** Data section follows **
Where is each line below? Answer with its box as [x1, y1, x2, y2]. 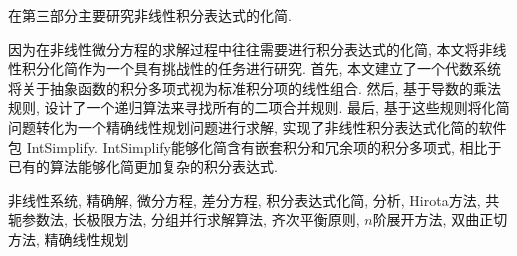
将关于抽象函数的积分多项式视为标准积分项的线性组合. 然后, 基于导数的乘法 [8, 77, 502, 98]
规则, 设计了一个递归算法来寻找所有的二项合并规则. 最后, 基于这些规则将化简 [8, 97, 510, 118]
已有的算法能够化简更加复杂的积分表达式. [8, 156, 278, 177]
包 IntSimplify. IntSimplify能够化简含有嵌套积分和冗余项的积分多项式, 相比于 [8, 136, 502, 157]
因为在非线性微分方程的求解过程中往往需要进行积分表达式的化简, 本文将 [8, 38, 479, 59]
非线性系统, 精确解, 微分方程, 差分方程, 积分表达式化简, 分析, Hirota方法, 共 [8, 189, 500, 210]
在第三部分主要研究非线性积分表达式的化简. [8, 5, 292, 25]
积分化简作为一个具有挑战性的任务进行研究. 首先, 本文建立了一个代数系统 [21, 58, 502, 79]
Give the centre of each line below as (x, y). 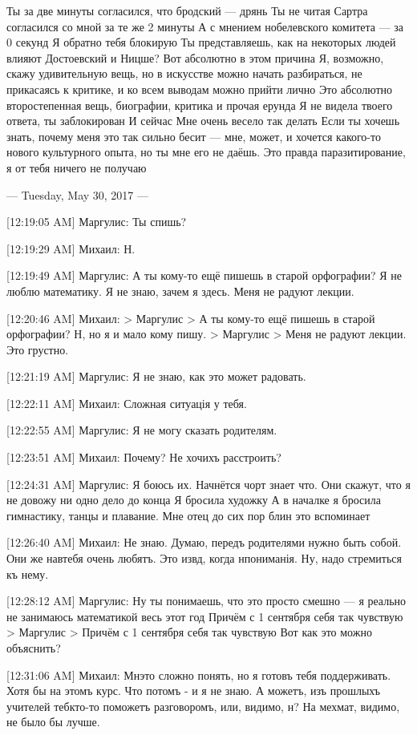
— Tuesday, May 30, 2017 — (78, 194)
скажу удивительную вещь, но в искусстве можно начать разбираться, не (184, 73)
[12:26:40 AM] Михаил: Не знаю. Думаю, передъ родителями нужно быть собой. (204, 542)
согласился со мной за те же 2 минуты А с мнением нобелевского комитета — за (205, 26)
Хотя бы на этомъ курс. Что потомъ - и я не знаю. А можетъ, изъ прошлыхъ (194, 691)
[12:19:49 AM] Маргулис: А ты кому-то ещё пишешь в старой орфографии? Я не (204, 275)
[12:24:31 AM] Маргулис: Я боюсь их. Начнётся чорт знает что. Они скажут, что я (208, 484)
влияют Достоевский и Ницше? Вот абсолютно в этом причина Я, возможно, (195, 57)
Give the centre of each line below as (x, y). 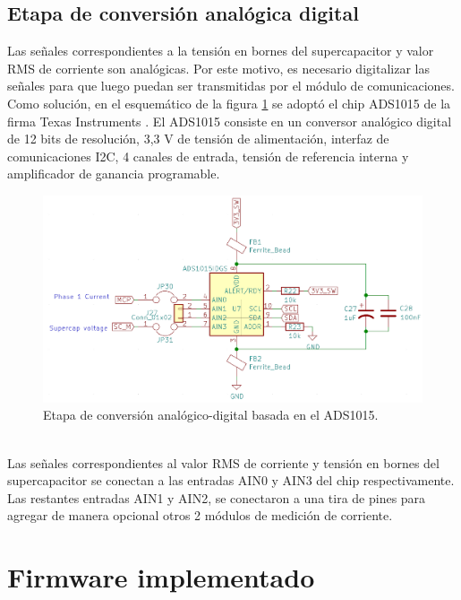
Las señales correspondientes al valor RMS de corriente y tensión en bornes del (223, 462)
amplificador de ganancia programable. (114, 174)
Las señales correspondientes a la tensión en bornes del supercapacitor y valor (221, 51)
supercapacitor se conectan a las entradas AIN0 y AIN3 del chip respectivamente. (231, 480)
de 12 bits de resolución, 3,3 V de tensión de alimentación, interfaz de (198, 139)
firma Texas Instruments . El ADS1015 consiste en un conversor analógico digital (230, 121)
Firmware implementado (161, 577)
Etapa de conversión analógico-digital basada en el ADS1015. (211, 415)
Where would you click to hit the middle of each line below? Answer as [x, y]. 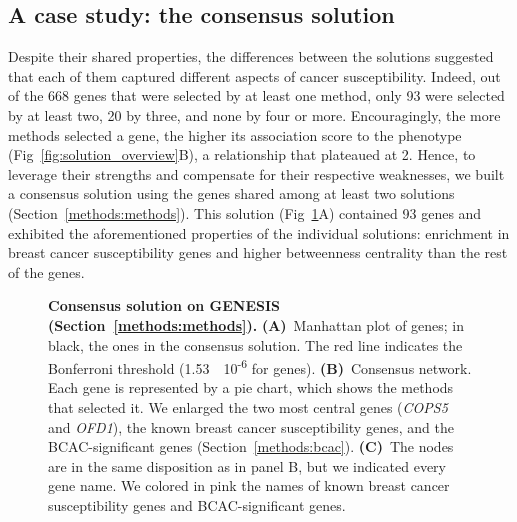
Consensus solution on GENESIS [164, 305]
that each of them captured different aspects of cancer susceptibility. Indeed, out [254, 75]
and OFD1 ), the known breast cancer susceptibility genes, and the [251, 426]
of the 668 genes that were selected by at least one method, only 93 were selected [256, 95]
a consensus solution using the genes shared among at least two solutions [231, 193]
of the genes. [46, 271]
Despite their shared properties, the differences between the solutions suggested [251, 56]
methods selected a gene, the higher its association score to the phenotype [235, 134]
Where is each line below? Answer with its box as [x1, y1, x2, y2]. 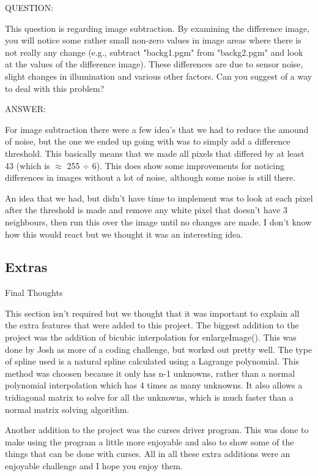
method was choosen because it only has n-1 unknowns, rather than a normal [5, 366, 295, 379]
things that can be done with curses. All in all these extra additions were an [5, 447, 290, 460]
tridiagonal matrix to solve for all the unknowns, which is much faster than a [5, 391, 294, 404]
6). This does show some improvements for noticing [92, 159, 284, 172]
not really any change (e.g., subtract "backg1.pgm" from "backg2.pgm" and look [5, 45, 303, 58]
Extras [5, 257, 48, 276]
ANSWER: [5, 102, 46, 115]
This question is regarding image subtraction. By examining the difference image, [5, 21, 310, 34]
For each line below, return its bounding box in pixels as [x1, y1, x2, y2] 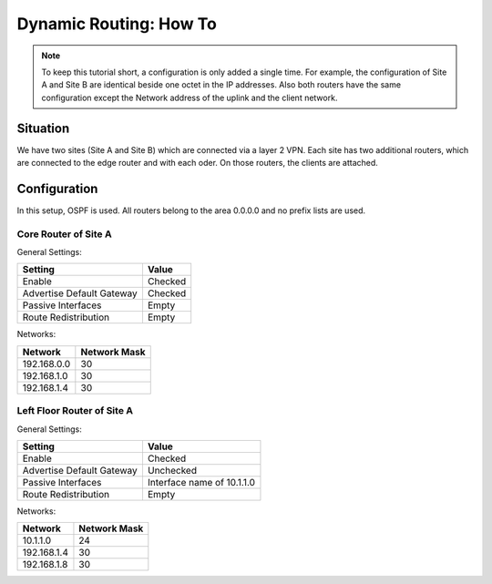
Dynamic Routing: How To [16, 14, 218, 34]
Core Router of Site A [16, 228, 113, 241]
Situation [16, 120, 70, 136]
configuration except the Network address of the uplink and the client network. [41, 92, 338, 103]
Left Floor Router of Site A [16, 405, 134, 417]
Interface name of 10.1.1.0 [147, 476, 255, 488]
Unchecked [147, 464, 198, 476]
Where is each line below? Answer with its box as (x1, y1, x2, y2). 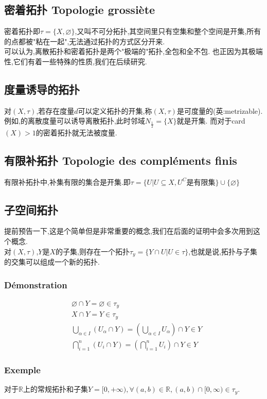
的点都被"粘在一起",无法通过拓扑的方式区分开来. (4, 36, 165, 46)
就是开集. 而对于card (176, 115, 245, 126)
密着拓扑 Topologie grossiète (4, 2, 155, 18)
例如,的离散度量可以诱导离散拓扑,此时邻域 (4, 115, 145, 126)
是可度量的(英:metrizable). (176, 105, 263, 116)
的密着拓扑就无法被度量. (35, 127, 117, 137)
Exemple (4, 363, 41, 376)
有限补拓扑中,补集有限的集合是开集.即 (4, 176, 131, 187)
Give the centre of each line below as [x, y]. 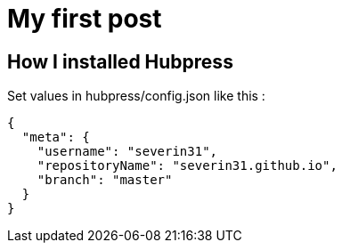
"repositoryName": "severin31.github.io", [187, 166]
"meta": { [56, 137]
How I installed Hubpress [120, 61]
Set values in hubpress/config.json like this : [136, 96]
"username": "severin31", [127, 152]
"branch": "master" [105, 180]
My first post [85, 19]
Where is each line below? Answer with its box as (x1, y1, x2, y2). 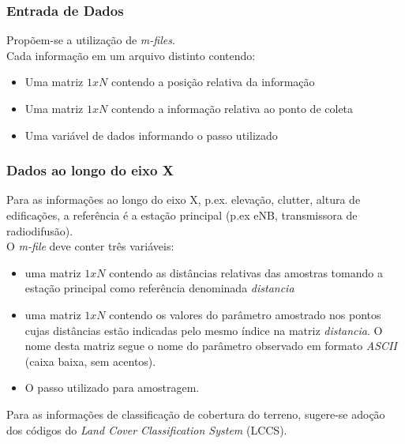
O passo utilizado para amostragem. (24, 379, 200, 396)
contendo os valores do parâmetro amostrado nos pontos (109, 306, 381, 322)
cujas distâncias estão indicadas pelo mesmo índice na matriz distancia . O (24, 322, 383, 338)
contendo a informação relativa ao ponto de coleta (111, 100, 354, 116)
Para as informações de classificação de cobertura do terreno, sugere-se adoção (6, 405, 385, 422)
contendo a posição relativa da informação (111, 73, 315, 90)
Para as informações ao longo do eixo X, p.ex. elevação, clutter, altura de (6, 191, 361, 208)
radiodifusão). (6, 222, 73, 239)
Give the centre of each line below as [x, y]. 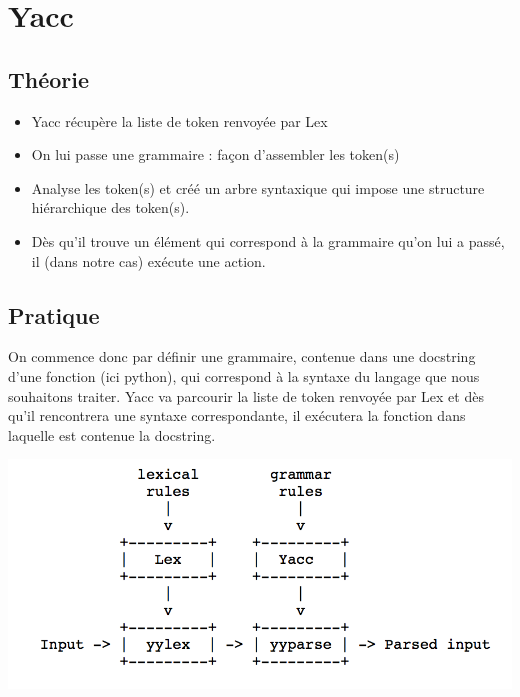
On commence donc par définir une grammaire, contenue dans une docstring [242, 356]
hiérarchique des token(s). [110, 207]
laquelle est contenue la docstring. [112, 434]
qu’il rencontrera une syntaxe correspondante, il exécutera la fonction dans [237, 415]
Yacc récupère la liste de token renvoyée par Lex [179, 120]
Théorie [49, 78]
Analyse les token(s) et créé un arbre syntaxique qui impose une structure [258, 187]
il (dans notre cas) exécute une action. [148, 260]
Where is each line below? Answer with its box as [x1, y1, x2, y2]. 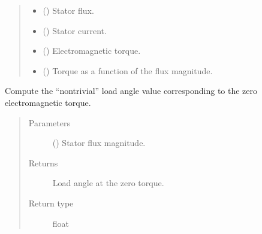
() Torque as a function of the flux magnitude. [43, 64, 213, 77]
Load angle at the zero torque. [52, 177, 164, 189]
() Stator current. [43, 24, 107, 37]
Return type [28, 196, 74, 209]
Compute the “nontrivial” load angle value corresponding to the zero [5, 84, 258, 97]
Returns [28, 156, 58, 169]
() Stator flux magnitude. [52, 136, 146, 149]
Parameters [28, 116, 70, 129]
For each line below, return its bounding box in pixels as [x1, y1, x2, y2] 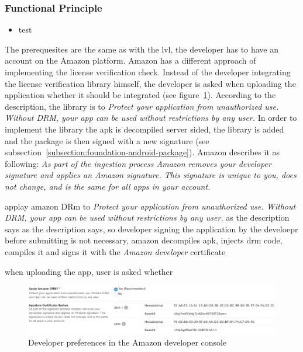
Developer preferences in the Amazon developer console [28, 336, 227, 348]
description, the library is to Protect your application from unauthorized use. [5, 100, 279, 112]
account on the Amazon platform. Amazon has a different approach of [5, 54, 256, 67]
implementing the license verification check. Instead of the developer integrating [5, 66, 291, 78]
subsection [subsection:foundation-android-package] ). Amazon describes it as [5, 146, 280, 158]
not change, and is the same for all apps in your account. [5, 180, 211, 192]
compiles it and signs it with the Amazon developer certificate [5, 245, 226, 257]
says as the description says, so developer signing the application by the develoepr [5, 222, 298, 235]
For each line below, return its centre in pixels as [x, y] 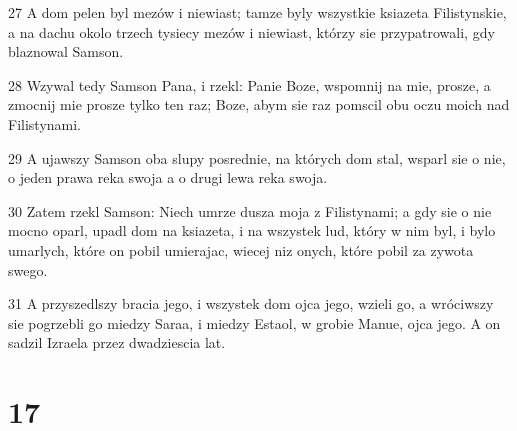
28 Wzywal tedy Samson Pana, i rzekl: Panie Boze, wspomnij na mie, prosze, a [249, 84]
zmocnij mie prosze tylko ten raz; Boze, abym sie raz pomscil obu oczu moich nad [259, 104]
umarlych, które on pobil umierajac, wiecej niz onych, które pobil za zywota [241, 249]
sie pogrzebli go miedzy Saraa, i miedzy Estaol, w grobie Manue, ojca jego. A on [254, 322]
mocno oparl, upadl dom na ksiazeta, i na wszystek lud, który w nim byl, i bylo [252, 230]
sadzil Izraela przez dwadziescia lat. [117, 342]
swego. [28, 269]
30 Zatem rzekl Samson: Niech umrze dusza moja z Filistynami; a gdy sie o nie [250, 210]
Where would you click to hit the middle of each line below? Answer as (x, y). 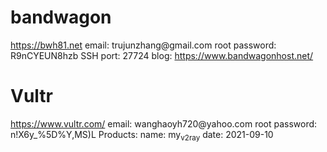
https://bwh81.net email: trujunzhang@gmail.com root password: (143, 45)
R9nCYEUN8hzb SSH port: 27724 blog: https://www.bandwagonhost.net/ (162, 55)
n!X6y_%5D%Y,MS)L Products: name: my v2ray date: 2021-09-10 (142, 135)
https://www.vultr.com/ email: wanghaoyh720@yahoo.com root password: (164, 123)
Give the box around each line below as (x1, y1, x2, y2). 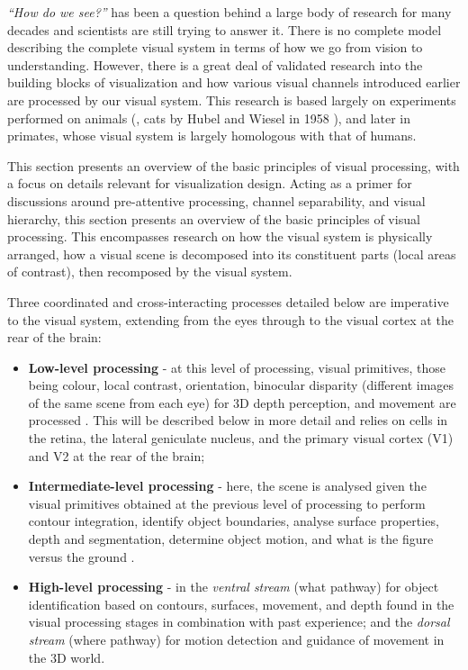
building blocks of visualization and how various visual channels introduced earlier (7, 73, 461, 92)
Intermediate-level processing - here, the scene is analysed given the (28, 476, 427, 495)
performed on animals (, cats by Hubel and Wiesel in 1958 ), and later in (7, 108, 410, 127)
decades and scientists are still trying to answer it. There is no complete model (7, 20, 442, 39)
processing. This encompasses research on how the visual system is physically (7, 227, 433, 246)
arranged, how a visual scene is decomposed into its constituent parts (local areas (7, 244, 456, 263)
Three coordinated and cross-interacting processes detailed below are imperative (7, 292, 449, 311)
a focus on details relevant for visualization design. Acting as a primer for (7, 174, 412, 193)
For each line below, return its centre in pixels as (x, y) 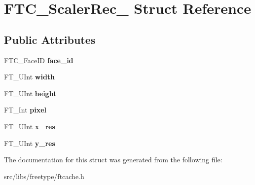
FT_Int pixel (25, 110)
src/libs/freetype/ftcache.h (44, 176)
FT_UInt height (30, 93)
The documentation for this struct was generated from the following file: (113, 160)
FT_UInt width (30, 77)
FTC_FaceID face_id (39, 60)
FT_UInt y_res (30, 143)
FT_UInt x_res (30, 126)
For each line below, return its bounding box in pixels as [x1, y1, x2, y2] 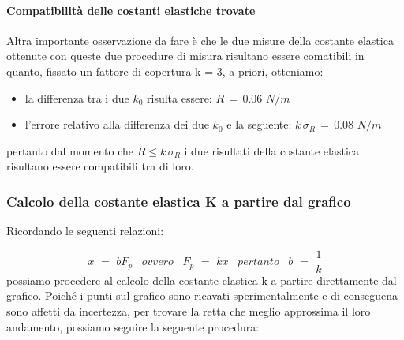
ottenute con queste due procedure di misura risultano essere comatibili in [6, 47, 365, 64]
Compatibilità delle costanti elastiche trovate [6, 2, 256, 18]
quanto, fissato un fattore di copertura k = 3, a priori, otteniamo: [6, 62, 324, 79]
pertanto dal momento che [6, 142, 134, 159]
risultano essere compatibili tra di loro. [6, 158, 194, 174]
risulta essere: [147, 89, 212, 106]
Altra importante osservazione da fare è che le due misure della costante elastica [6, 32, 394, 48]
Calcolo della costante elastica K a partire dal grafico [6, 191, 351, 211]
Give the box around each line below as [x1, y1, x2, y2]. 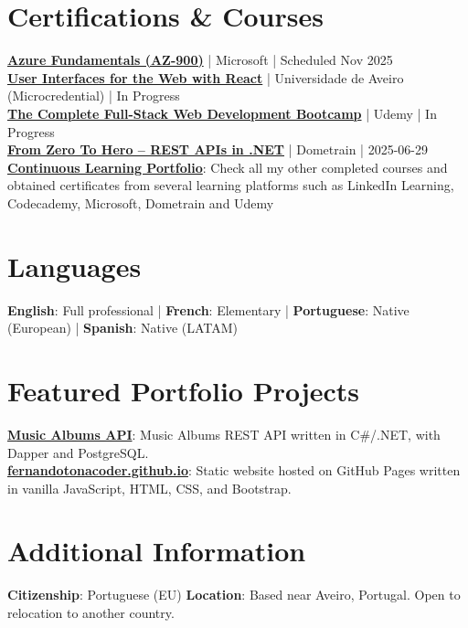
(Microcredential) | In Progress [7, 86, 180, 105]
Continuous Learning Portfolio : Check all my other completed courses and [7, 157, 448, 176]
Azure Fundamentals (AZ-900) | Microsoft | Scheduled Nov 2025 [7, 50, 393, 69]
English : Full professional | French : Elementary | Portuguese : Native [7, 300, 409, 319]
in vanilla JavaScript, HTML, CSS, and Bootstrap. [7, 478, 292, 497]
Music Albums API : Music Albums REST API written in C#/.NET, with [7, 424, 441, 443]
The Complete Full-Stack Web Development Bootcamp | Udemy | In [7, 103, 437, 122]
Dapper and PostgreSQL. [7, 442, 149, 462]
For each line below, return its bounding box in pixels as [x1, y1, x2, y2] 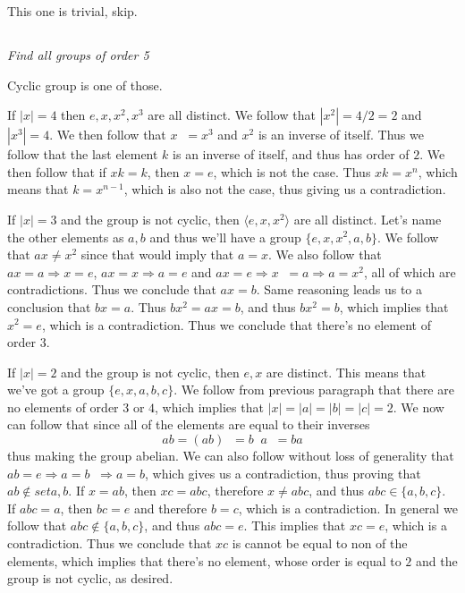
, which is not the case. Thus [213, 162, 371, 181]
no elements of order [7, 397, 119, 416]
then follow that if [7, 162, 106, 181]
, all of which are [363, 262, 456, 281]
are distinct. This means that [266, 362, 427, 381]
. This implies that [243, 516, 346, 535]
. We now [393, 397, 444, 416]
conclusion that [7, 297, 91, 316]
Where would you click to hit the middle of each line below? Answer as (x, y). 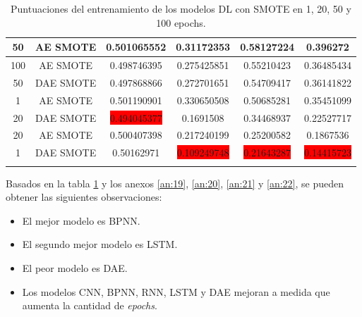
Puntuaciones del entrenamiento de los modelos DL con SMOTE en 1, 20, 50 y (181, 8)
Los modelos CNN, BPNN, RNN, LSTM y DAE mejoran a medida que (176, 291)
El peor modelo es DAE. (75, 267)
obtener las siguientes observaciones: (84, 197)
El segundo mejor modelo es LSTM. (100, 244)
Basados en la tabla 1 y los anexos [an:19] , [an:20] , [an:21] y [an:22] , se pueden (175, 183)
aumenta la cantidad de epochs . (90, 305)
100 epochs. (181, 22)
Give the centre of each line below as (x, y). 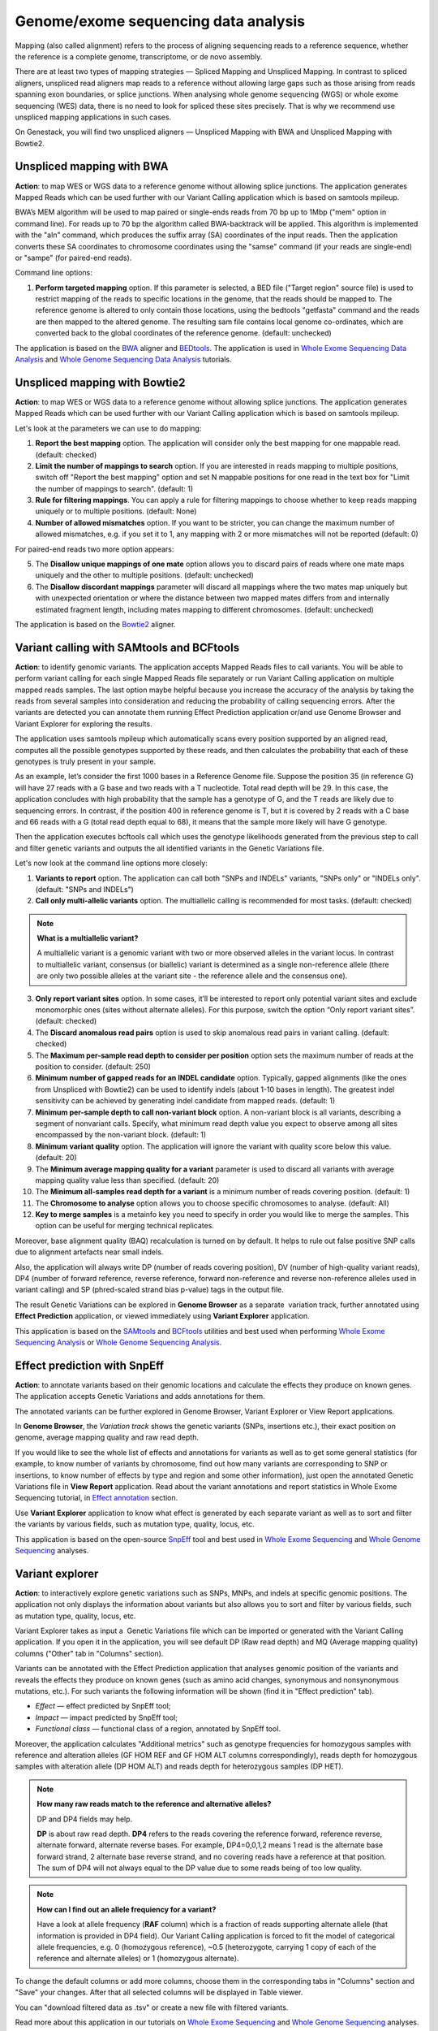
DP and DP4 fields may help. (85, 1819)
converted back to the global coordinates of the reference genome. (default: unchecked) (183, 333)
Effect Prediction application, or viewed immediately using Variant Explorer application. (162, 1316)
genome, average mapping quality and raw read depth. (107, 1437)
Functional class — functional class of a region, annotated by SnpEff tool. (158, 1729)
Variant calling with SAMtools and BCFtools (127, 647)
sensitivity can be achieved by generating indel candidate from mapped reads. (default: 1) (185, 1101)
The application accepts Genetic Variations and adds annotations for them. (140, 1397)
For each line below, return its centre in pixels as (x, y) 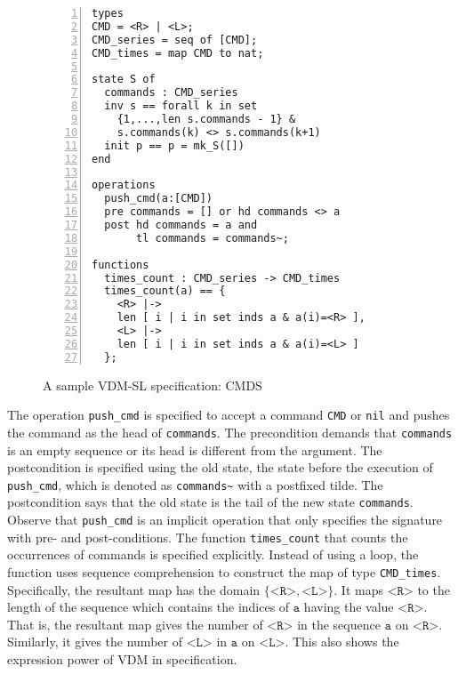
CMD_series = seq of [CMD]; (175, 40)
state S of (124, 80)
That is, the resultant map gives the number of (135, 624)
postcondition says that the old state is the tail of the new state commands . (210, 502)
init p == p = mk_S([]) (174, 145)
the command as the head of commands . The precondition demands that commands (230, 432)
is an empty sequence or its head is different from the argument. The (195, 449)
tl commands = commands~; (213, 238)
** End of Data section **
— Work task —
The required output is each line of the entries that contains the word "email".

— Answer space —
https://bwh81.net email: trujunzhang@gmail.com root password: (143, 45)
https://www.vultr.com/ email: wanghaoyh720@yahoo.com root password: (164, 123)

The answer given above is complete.